Затем усталым голосом, строя из себя умудрённого университетскими знаниями достопочтенного профессора, поздоровался: «Доброе утро, Ваше Превосходительство».

Неспешно поклонился и, выпрямившись, тут же представился, пока не убили: «Меня зовут Ди Балашихинский. Я прибыл по Вашему запросу из Карлова университета».

И, не делая резких движений, плавно вытянул свиток с печатью, протягивая его с поклоном будущему работодателю. Выпрямиться себе позволил лишь после того, как епископ соизволил забрать бумагу.

— Это моё рекомендательное письмо, монсеньёр, — уточнил лжепрофессор, наблюдая брезгливость к поданному манускрипту.

Ришелье держал свиток двумя пальчиками, словно его вынули из отхожего места, продолжая пристально рассматривать гостя.

Дима решил попробовать подавить на жалость, изобразив «лоха педального». Скуля и сетуя, что его обокрали в трактире при въезде в Париж, где снял комнату для ночлега, оставив бедного без гардероба, книг и денег.
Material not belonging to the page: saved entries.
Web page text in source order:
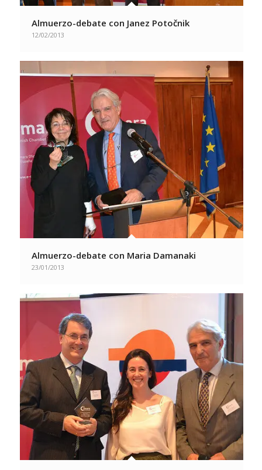
Almuerzo-debate con Janez Potočnik
12/02/2013
Almuerzo-debate con Maria Damanaki
23/01/2013
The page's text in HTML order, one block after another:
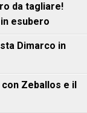
da tagliare!
esubero
Dimarco in
con Zeballos e il
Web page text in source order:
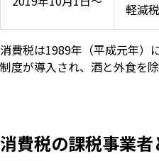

Ришелье, выслушивая его сбивчивую и заискивающую речь, снисходительно улыбался. Похоже, выбранный Димой образ ему нравился.

По дороге во дворец еретик из будущего по просьбе епископа изложил свою легенду от начала до конца. Герцог слушал молча, но не совсем внимательно, рассматривая пасмурную Сену и набережную, всякий раз останавливая взгляд на редких прохожих и цепко их изучая.

Попаданец поймал себя на мысли, что Ришелье его даже не слушает. Но ему, как и монсеньору, было на это наплевать. Их неинтерес друг к другу оказался взаимным. Дима уже нагляделся на эту заносчивую сволочь, а епископ и разглядывать гостя не собирался, относясь к профессору как к безобидной плесени на сыре.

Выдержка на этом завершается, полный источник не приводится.